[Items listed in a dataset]
=== Begin Enclosure ===

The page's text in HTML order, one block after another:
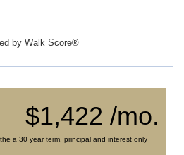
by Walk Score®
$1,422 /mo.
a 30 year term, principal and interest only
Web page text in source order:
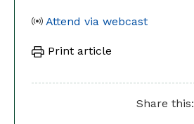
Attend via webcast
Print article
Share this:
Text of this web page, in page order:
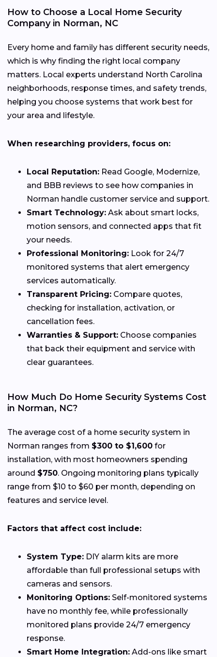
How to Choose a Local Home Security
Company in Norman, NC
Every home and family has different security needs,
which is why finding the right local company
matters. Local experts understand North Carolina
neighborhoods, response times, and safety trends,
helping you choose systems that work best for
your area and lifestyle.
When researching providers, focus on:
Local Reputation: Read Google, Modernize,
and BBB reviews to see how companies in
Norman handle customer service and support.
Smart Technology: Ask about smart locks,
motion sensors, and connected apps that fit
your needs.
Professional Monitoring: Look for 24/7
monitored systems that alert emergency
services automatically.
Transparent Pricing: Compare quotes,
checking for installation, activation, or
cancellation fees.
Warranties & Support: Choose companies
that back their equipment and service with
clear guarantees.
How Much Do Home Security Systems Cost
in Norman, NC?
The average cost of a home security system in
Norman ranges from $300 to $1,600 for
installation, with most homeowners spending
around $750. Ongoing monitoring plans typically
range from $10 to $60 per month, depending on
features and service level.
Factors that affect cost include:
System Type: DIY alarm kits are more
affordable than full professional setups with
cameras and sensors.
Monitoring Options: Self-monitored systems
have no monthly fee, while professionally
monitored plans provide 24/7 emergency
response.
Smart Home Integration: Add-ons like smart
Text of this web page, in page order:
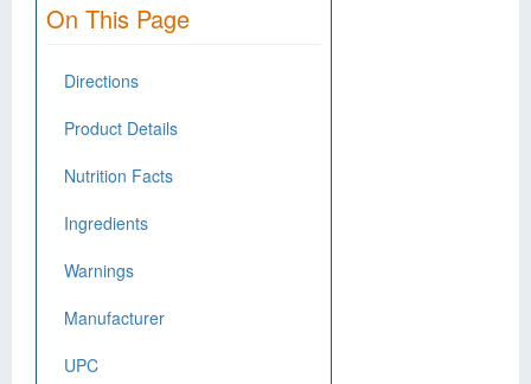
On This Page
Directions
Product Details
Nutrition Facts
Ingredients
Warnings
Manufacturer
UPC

=== End Enclosure ===
=== Begin Enclosure ===

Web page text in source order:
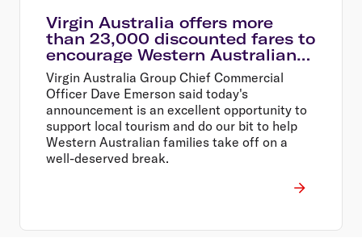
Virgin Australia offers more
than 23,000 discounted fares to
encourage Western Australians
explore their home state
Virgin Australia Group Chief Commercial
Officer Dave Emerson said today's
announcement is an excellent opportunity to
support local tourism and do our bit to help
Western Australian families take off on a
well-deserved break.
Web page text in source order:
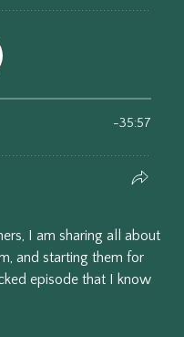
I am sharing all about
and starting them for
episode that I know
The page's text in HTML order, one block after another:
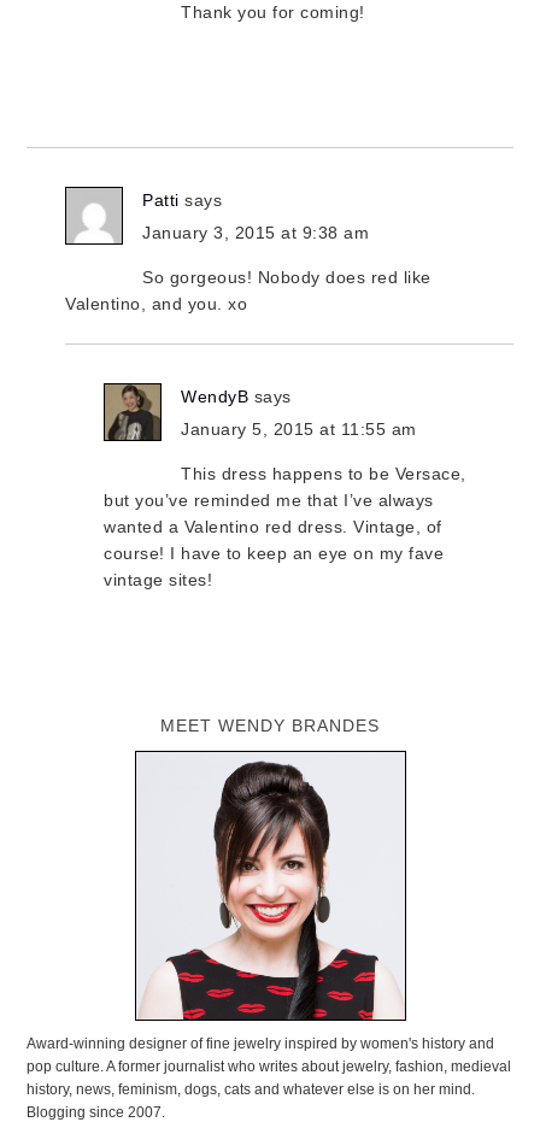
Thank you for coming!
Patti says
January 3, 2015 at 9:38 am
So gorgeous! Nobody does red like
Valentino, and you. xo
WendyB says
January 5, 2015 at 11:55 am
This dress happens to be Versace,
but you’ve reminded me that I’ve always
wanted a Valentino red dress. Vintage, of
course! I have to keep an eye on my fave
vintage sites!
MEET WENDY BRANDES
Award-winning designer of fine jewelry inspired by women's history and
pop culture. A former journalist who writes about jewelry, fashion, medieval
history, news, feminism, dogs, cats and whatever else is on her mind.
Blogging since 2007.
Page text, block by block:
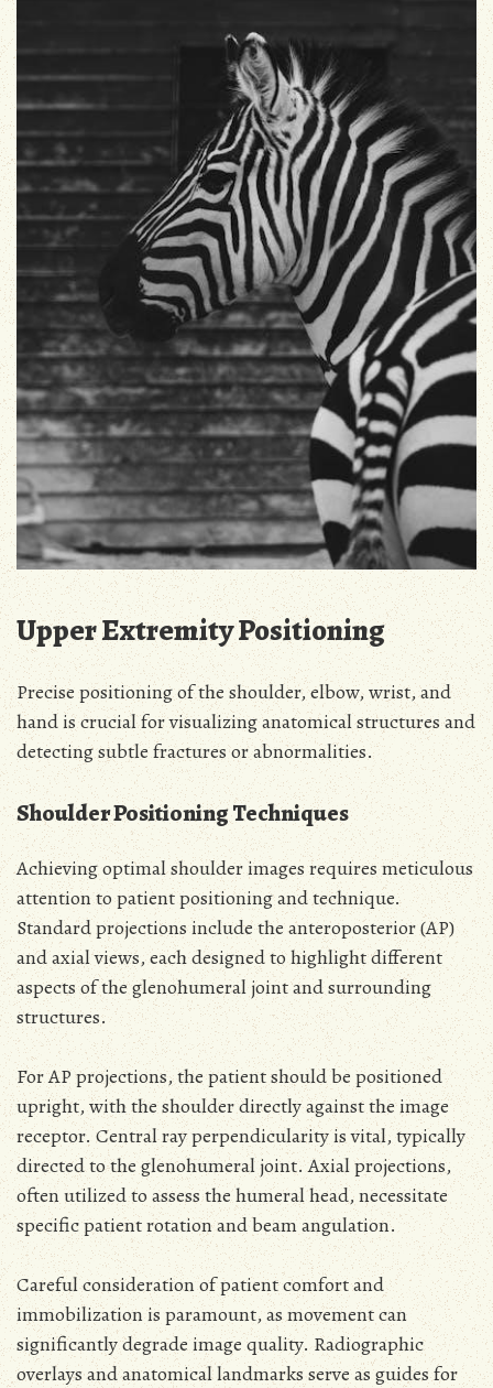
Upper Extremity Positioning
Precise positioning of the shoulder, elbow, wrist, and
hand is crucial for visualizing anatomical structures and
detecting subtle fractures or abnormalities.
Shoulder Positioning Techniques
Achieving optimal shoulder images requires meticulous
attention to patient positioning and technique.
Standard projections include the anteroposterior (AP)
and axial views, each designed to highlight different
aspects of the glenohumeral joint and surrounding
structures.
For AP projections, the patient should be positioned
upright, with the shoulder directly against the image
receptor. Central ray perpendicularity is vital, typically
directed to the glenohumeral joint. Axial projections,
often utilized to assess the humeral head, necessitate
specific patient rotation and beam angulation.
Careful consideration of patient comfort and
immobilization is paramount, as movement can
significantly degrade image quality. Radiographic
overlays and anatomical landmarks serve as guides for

=== End Enclosure ===

Identify the lines in the entries above that contain "needs", then copy them out.

- **Finished task**
Every home and family has different security needs,
your needs.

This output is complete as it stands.